17.01.2022

Circular 03/2022 – European consultation on the right to repair – Please comment by 25 February COB

Julius - Julius.Lorenzen@IndependentRetailEurope.eu - +32 2 739 60 91

In parallel to its efforts on the Sustainable Products Initiative (which aims to set a framework for the design of more sustainable products), which is expected to be published later this year, the European Commission is conducting a public consultation on the ‘right to repair’. Please send us your preferences on the policy options, including a reasoning to explain your choices, until 25 February 2022 COB.

 

The Commission wants to assess the option of changing a key part of its consumer protection legislation, the Sale of Goods Directive 2019/771, to include new aspects on sustainability, particularly targeted at the legal warranties provided at the time of sale. A proposal to amend the Sale of Goods Directive in this sense is expected to be presented in Q3 2022. The responses to this consultation might however also feed into a separate legislative proposal aiming for a much further-reaching ‘right to repair’.

Problem the Commission wants to tackle

The Commission asserts that businesses currently have few incentives to bring goods onto the market that have a long lifetime, can be easily repaired or refurbished. The Sale of Goods Directive gives consumers the choice between having the seller repair or replace products that were defective at the moment of delivery. In practice consumers generally choose to replace them.

Furthermore, consumers often face significant challenges to repair the products when their legal warrantee has expired, or when the damage was caused through a fault of their own. This is often due to the fact that high repair costs (higher than the cost of new product) lead the consumer to simply dispose of it and buy a new product.

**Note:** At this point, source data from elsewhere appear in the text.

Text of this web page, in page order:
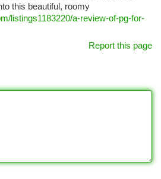
this beautiful, roomy
listings1183220/a-review-of-pg-for-
Report this page
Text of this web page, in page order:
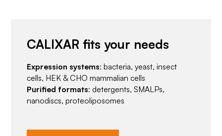
CALIXAR fits your needs
Expression systems: bacteria, yeast, insect
cells, HEK & CHO mammalian cells
Purified formats: detergents, SMALPs,
nanodiscs, proteoliposomes
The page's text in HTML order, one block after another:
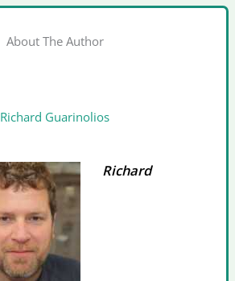
About The Author
Richard Guarinolios
Richard
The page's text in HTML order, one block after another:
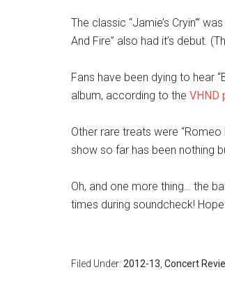
The classic “Jamie’s Cryin'”
And Fire” also had it’s debut.
Fans have been dying to hear
album, according to the VHND
Other rare treats were “Romeo
show so far has been nothing
Oh, and one more thing… the
times during soundcheck!
Filed Under: 2012-13 Concert
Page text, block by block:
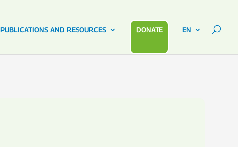
PUBLICATIONS AND RESOURCES DONATE EN
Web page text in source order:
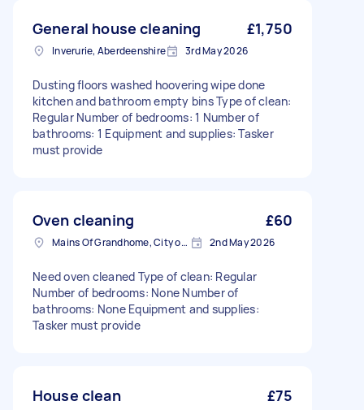
General house cleaning £1,750
Inverurie, Aberdeenshire 3rd May 2026
Dusting floors washed hoovering wipe done
kitchen and bathroom empty bins Type of clean:
Regular Number of bedrooms: 1 Number of
bathrooms: 1 Equipment and supplies: Tasker
must provide
Oven cleaning £60
Mains Of Grandhome, City of Aberdeen 2nd May 2026
Need oven cleaned Type of clean: Regular
Number of bedrooms: None Number of
bathrooms: None Equipment and supplies:
Tasker must provide
House clean £75

The Commission has also identified a consumer bias against second hand products.

To remediate the problem, the Commission wants to adapt the Sale of Goods Directive, and has published a call for evidence for an impact assessment, in which it is considering the following policy options:

1. Low intervention – voluntary commitments: Encourage businesses to commit voluntarily to repairing goods which have a significant negative impact on the environment and promote the purchase of second-hand and refurbished goods.

2. Moderate intervention:

A. Extend the legal guarantee period:

  • for new goods that consumers choose to repair instead of replacing them; and/or
  • for second-hand and/or refurbished goods (amendments to the Directive).

B. Make repair the preferred remedy when repair is less expensive than or as expensive as replacement (amendment to the Directive); oblige producers or sellers to repair goods beyond the legal guarantee period for a reasonable price (new right to repair within the Directive or a separate instrument).

3. High intervention:

A) Limit consumers’ choice of remedies by prioritising repair over replacement (amendment to the Directive); Oblige producers or sellers to repair goods beyond the legal guarantee period, in some cases for free (new right to repair within the Directive or a separate instrument).

B) Extend the legal guarantee period beyond the current minimum period of 2 years (amendment to the Directive).

C) Enable the seller to replace defective products with refurbished goods and not new ones (amendment to the Directive).

The public consultation runs until 5 April 2022. Considering this rather large timescale, we would like you to give us your reasoned preferences on the different policy options put forward. We would very much value your strategic foresight on this issue (effect of increased repair and durability on your business, role your organisation wants to play in the repair landscape). Depending on your responses, we will determine whether we will need to draft a more comprehensive position paper, or can submit your comments directly in the consultation.